Mr Djilas, son of the Yugoslav dissident, Milovan Djilas, believes it will be some time before people face what happened in Kosovo because they are unified in their anger over the bombing. He said that while he knew ethnic Albanians were beaten he is sceptical about the torture chambers: "Why would the police leave the equipment behind?" Many of the Serbs do not even know about the crimes and with the political situation so tense they may never become enlightened. But even if they do, would there be a collective sense of guilt or unified anguish? Mr Djilas doubts it. "There is not a single case in history in which a group of people can express collective guilt during a conflict, especially in front of the aggressor." Four years ago in the aftermath of Bosnia, Serbia did experience some soul-searching.
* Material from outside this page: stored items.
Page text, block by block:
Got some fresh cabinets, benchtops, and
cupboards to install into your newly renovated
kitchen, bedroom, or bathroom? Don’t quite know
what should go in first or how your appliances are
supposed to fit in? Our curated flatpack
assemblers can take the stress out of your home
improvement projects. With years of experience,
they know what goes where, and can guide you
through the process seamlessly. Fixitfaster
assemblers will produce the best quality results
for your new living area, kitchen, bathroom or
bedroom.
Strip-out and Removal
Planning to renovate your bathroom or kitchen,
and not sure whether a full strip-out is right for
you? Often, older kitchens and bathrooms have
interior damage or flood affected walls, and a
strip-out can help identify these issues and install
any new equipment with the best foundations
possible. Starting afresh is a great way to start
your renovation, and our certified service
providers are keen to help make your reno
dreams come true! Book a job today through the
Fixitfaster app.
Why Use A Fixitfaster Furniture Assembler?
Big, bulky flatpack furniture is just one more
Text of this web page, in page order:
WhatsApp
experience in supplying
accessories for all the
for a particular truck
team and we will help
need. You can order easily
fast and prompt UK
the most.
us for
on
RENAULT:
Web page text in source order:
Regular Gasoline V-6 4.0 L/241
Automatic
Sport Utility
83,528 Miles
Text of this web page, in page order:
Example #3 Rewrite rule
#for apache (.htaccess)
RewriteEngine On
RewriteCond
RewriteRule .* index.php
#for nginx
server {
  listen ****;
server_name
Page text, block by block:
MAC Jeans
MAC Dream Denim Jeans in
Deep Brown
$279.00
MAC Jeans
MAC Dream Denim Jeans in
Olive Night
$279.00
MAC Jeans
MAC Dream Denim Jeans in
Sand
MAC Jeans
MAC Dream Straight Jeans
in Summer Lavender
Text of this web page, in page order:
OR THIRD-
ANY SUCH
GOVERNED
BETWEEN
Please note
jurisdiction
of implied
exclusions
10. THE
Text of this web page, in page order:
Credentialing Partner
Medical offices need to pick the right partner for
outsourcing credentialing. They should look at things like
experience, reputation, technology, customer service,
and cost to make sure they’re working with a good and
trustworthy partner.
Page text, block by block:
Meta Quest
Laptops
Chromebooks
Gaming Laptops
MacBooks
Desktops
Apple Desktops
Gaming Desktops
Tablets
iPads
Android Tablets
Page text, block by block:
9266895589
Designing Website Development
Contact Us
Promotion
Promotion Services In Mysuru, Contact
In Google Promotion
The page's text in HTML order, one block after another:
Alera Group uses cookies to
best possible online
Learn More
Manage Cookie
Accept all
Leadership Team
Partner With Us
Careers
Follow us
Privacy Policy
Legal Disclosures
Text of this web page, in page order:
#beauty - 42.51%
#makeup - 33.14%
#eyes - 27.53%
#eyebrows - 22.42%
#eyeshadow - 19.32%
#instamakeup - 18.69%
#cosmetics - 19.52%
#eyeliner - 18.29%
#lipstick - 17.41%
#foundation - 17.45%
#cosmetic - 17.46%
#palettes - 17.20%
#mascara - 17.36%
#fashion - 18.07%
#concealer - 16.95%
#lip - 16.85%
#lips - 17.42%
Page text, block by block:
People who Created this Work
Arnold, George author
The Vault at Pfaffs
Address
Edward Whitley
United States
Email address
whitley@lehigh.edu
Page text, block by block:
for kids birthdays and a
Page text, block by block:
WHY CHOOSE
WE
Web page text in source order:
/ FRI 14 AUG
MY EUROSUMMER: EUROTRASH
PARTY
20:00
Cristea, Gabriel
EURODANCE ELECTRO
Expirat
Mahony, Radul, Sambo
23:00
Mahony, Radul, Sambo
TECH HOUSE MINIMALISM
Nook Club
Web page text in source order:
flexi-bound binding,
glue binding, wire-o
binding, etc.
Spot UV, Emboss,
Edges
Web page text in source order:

There were protests against the siege of Sarajevo and films afterwards depicting the horror. Radovan Karadzic's deputy, Nikola Koljevic, the man who said about Sarajevans: "Bomb them until they are on the edge of madness," committed suicide.
But Kosovo is different, the bombing has brought on blind anger.
Those who have been indicted for war crimes are seen by many as local heroes. There are even Radovan Karadzic T-shirts. "Once you have been bombed, your order changes," said Mr Djilas. "If there is an ethnic conflict, there are no good guys."